Working data section start

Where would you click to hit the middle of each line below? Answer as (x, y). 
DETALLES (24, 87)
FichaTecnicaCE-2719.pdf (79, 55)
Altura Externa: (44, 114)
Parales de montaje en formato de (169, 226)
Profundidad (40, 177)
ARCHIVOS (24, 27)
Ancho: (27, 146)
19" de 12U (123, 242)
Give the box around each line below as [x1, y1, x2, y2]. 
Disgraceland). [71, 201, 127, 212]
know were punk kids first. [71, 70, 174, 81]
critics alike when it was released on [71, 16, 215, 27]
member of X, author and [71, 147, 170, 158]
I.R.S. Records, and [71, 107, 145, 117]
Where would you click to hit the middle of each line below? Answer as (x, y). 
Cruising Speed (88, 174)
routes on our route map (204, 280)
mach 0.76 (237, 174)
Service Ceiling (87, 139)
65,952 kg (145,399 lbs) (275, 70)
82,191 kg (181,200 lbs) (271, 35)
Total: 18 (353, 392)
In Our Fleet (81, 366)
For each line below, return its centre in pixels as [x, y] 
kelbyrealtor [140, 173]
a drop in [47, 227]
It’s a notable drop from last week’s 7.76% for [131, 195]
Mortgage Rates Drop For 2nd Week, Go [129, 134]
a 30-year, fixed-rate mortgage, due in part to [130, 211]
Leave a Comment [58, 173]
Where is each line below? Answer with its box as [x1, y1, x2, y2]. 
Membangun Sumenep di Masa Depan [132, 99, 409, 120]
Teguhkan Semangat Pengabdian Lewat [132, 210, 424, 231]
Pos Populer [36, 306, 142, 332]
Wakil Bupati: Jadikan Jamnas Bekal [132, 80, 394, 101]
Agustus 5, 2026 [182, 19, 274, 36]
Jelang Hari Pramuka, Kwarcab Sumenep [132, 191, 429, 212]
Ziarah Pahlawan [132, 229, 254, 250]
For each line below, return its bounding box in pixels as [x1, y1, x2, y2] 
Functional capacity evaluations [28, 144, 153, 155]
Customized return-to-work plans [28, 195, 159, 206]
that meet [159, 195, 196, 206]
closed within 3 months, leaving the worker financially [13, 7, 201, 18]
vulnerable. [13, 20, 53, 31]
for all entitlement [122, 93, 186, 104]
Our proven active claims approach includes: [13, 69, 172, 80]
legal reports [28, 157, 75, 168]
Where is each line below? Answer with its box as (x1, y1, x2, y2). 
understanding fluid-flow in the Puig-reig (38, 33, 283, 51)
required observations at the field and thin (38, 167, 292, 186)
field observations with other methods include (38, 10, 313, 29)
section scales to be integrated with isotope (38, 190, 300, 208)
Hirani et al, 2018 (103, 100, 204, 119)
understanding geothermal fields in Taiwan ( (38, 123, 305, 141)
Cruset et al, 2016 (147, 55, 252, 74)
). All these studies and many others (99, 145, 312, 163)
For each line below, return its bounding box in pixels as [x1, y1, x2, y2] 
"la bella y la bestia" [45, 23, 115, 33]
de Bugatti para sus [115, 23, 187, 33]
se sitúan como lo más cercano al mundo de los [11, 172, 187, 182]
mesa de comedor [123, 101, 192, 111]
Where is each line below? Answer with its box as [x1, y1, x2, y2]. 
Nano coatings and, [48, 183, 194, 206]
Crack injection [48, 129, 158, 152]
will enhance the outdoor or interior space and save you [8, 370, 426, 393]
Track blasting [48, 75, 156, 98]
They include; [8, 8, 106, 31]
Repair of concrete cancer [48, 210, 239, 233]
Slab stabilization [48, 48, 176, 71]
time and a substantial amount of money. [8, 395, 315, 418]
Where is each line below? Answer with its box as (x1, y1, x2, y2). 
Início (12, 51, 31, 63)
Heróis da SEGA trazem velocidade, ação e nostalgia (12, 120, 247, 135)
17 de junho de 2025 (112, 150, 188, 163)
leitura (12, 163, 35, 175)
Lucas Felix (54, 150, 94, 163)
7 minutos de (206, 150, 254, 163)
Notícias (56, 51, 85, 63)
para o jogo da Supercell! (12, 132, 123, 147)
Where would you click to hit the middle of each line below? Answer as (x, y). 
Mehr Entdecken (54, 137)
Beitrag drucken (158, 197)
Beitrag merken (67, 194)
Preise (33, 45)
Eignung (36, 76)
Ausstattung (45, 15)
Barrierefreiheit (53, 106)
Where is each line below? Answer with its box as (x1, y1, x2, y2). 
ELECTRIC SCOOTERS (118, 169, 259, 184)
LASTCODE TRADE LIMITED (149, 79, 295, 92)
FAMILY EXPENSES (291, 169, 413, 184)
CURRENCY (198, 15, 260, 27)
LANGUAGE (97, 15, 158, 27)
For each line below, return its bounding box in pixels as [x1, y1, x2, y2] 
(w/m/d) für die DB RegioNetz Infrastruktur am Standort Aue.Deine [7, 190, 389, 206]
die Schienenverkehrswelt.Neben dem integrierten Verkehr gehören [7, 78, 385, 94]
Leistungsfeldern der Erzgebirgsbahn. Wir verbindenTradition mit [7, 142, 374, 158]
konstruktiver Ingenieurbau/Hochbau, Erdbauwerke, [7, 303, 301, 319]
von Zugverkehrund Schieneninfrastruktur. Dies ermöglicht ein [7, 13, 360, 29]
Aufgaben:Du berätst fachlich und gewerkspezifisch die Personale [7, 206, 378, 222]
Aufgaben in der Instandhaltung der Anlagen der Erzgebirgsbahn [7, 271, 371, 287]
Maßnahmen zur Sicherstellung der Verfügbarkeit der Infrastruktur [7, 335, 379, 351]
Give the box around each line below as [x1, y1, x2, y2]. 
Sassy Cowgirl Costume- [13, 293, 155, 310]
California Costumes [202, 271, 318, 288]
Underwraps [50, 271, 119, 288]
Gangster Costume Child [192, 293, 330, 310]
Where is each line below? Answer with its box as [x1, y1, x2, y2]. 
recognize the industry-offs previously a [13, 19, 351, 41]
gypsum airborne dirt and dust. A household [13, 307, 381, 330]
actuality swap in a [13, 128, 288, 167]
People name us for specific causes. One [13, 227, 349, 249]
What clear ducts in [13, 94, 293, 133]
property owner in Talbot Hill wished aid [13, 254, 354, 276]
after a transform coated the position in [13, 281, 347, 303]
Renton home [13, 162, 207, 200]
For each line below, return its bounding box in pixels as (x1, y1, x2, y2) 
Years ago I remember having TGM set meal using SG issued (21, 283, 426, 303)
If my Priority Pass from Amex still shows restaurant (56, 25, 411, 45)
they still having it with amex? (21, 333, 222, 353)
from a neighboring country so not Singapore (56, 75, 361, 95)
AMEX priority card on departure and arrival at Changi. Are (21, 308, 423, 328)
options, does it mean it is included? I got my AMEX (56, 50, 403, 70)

Working data section end
Working data section start

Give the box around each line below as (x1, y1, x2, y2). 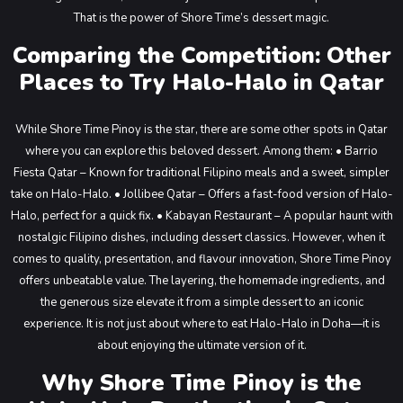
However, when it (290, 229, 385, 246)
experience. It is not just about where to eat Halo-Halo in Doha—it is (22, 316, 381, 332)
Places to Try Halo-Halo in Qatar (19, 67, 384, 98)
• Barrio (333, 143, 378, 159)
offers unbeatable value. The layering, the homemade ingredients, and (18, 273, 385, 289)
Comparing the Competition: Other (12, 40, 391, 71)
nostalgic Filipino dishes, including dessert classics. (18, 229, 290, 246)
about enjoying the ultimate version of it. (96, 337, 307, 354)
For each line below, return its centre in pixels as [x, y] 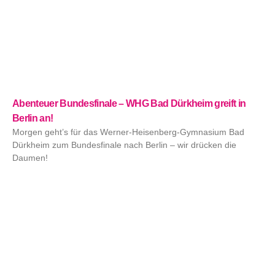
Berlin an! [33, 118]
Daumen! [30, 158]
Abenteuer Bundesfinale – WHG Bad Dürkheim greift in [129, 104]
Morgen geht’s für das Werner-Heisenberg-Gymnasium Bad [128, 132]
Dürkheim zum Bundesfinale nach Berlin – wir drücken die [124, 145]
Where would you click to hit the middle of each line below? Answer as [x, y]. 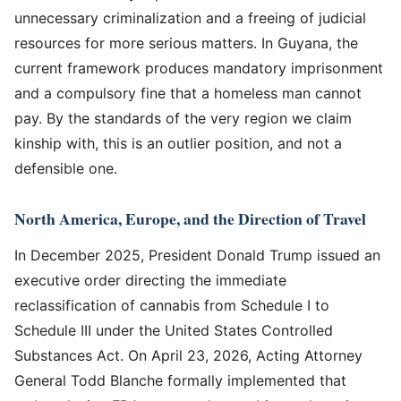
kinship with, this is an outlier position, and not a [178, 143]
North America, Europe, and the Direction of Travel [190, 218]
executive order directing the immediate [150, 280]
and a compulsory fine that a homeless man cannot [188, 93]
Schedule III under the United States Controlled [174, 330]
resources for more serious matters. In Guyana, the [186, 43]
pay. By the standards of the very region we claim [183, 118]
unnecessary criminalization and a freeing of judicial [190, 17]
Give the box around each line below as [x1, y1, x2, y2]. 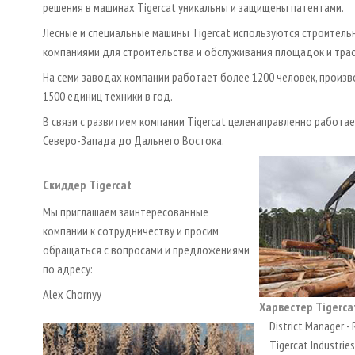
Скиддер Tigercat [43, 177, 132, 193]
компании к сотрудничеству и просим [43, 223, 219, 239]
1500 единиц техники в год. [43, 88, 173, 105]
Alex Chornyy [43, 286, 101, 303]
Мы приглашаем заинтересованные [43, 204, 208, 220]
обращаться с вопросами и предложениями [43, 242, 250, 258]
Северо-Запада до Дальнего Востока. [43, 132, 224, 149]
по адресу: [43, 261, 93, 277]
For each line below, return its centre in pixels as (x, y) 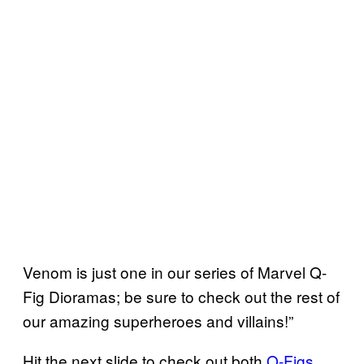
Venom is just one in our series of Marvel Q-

Working data section end
Working data section start

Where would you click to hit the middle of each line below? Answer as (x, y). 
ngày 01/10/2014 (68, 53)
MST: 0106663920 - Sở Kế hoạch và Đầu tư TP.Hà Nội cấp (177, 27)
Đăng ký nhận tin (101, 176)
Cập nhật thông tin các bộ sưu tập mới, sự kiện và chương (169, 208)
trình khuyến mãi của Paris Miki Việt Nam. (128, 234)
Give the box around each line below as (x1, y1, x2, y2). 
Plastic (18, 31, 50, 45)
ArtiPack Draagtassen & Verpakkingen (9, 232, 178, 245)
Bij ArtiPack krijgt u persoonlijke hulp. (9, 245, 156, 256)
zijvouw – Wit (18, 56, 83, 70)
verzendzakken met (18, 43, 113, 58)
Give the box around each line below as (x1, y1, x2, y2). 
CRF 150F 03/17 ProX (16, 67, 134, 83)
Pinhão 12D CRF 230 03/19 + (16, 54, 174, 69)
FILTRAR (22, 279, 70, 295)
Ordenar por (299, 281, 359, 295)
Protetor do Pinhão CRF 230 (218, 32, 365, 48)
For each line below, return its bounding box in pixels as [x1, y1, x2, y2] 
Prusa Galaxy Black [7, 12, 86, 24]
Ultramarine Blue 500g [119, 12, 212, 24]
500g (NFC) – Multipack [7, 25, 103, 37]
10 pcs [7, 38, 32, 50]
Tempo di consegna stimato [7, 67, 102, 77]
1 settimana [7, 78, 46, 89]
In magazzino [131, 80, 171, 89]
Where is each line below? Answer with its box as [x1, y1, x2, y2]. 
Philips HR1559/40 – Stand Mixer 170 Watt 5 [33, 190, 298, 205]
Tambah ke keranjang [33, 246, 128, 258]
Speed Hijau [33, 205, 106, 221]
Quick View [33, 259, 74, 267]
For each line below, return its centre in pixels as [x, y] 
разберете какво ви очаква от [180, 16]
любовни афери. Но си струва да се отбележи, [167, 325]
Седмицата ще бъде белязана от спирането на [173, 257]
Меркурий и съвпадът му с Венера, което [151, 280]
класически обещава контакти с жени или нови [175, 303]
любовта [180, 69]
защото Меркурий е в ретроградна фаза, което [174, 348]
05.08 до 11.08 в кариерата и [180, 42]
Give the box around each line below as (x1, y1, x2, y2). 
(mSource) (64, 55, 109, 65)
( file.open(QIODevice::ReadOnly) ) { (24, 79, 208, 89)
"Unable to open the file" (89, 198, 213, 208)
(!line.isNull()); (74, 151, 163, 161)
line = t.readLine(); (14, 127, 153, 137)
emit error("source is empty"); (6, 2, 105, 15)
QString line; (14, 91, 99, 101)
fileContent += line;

Working data section end

# Instructions for the task:
Your answer should consist only of the lines above between the line holding "after a transform" and the line holding "options, does it", inclusive, each transcribed exactly.

# Result of the exercise:
after a transform coated the position in [13, 281, 347, 303]
Renton home [13, 162, 207, 200]
For each line below, return its bounding box in pixels as (x1, y1, x2, y2) 
Years ago I remember having TGM set meal using SG issued (21, 283, 426, 303)
If my Priority Pass from Amex still shows restaurant (56, 25, 411, 45)
they still having it with amex? (21, 333, 222, 353)
from a neighboring country so not Singapore (56, 75, 361, 95)
AMEX priority card on departure and arrival at Changi. Are (21, 308, 423, 328)
options, does it mean it is included? I got my AMEX (56, 50, 403, 70)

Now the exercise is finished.